Once you see it in action, it’s pretty clear this is an integrated Command Bus, which is pretty fascinating. If you know me, I’m bonkers about command bus service layers and this is the first time I’ve seen a framework take an opinionated stance in that direction so I consider this a plus.

At the same time, there were unresolved questions about this feature to me. Can I easily reuse this in CLI scripts to trigger the same actions? How extensive is the coupling to Laravel’s auth and validation libraries? Isn’t there a lot of state flying around with request method dependent behavior? Shawn McCool had some interesting ideas about this so I’m reserving judgement until I see the final feature.

Regardless, I can’t help but feel it’s a really cool to see a framework take a step like this, even if I have quibbles about implementation. Again, this seems like a measured tradeoff between ease-of-use and best practices.

Contracts

One of the coolest things at the entire conference was the upcoming Illuminate\Contracts repo, which is a repository of only key Laravel interfaces. This opens the door to a lot of standalone implementations and hopefully better architecture overall. This is something I’m 100% behind and hope to see more frameworks do in the future.

One of the new interfaces demoed was a Filesystem, with the first adapter backed by the Flysystem library. I think this is also fantastic for several reasons: OO filesystem access makes testing and decoration easier, Flysystem is a great library that deserves more attention and finally, this might help Frank de Jonge eventually become more famous than Scott Wilcox.

Socialize

This is a new social login library that’s coming with the next version. The version demoed used a static facade which I thought was unfortunate, but the functionality looked great. The application had a github backed login with literally less than 10 lines of code.

Wrapup

Looking at the decisions Laravel is making, I feel it’s moving in a good direction, while preserving a preference for leverage over abstraction. And you know what? That’s okay.

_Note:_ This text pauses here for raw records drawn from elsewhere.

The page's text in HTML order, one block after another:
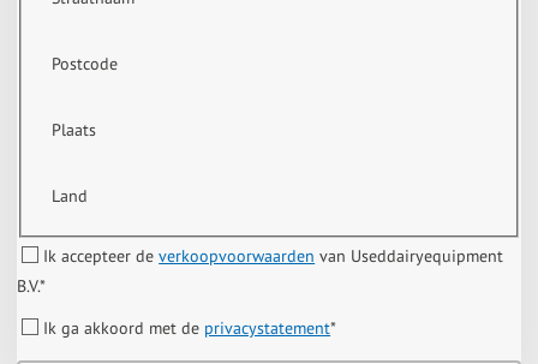
Postcode
Plaats
Land
Ik accepteer deverkoopvoorwaarden van Useddairyequipment
B.V.*
Ik ga akkoord met de privacystatement*
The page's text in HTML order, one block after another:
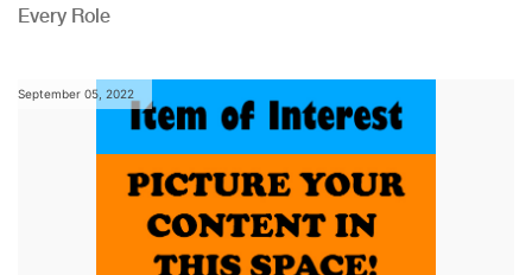
Every Role
September 05, 2022
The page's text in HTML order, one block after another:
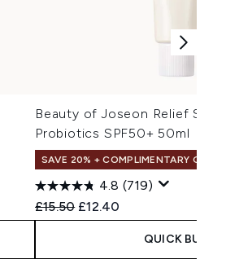
Beauty of Joseon Relief Sun
Probiotics SPF50+ 50ml
SAVE 20% + COMPLIMENTARY GIFT
4.8 (719)
Recommended Retail Price:
£15.50 Current price:
£12.40
QUICK BUY
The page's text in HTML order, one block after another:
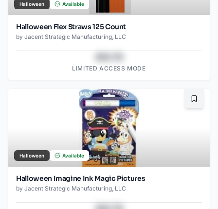
Halloween Available
Halloween Flex Straws 125 Count
by Jacent Strategic Manufacturing, LLC
LIMITED ACCESS MODE
Halloween Available
Halloween Imagine Ink Magic Pictures
by Jacent Strategic Manufacturing, LLC
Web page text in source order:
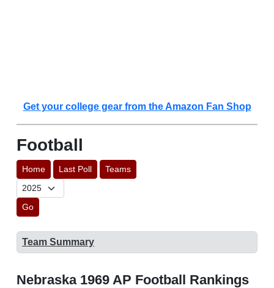
Get your college gear from the Amazon Fan Shop
Football
Home Last Poll Teams
Go
Team Summary
Nebraska 1969 AP Football Rankings
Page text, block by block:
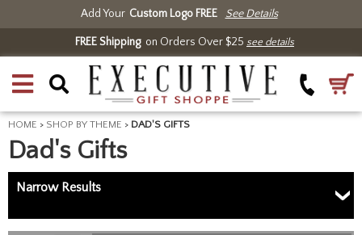
Add Your Custom Logo FREE See Details
FREE Shippingon Orders Over $25 see details
HOME > SHOP BY THEME > DAD'S GIFTS
Dad's Gifts
Narrow Results
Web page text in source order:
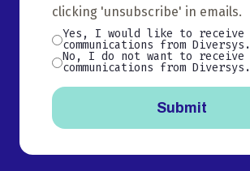
clicking 'unsubscribe' in emails.
Yes, I would like to receive
communications from Diversys.
No, I do not want to receive
communications from Diversys.
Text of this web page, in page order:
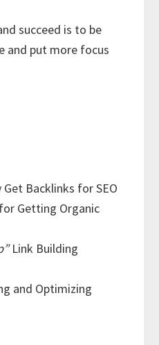
succeed is to be
and put more focus
Backlinks for SEO
Getting Organic
Link Building
and Optimizing
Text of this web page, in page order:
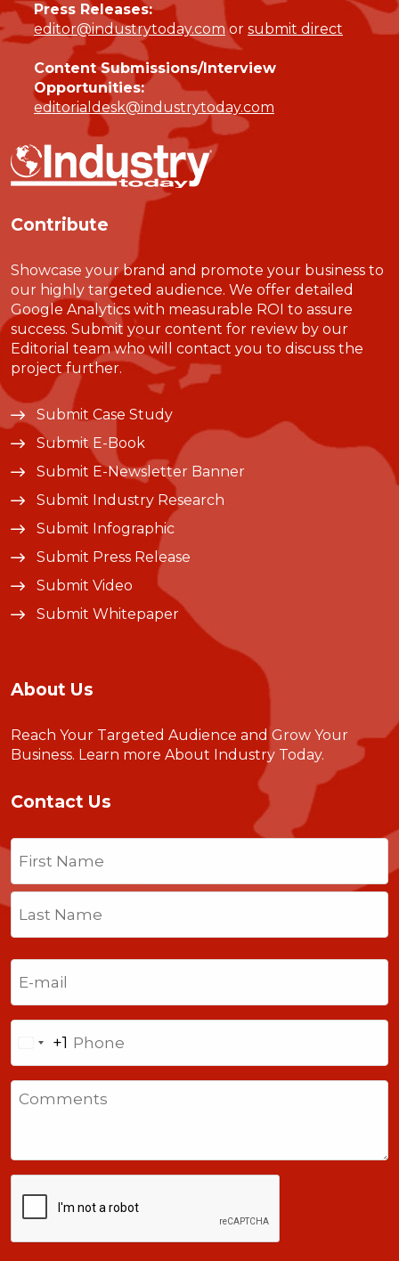
Press Releases:
editor@industrytoday.comor submit direct
Content Submissions/Interview
Opportunities:
editorialdesk@industrytoday.com
Contribute
Showcase your brand and promote your business to
our highly targeted audience. We offer detailed
Google Analytics with measurable ROI to assure
success. Submit your content for review by our
Editorial team who will contact you to discuss the
project further.
Submit Case Study
Submit E-Book
Submit E-Newsletter Banner
Submit Industry Research
Submit Infographic
Submit Press Release
Submit Video
Submit Whitepaper
About Us
Reach Your Targeted Audience and Grow Your
Business. Learn more About Industry Today.
Contact Us
Name
First
Last
United
States
+1
+1
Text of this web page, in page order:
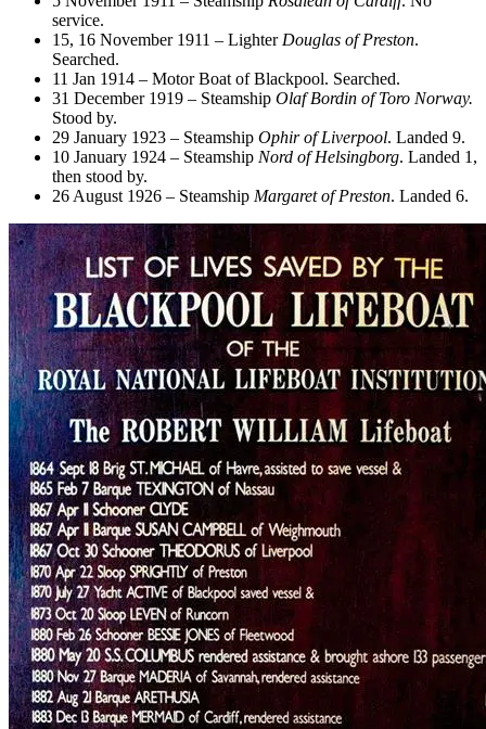
service.
15, 16 November 1911 – Lighter Douglas of Preston.
Searched.
11 Jan 1914 – Motor Boat of Blackpool. Searched.
31 December 1919 – Steamship Olaf Bordin of Toro Norway.
Stood by.
29 January 1923 – Steamship Ophir of Liverpool. Landed 9.
10 January 1924 – Steamship Nord of Helsingborg. Landed 1,
then stood by.
26 August 1926 – Steamship Margaret of Preston. Landed 6.

Generally, the audience felt open and willing to discuss challenging subjects. Topics like TDD and service layers were regularly discussed in the halls and I wish I’d had more time to mingle and meet folks. The level was mixed but folks were hungry to learn more. It wasn’t perfect, there were some awkward moments and not everyone was on board with everything. Nonetheless, there was definitely a feeling of going forward.

I’d like to give a shout out to some of the newer speakers like Kayla Daniels for an amazing first talk fighting the good fight, Erika Heidi the most improved speaker every time I see her, the fine speaker and gentleman Kirk Bushell and Matt Stauffer whose delivery will likely give me a run for my money soon.

I want to compliment the organizers for putting on a great conference. They’re friends of mine, so I have an obvious bias, but I thought everything from the food to the schedule to the venue was great.

There are some other possible reasons for this positive impression, it’s no secret my step up from dark horse speaker to closing keynote garnered me a lot of love. Still, I’d like to believe it’s because the Laravel community is starting to shed its reputation as a framework for beginners and making moves to stand as a valued member of the wider community; something should all welcome.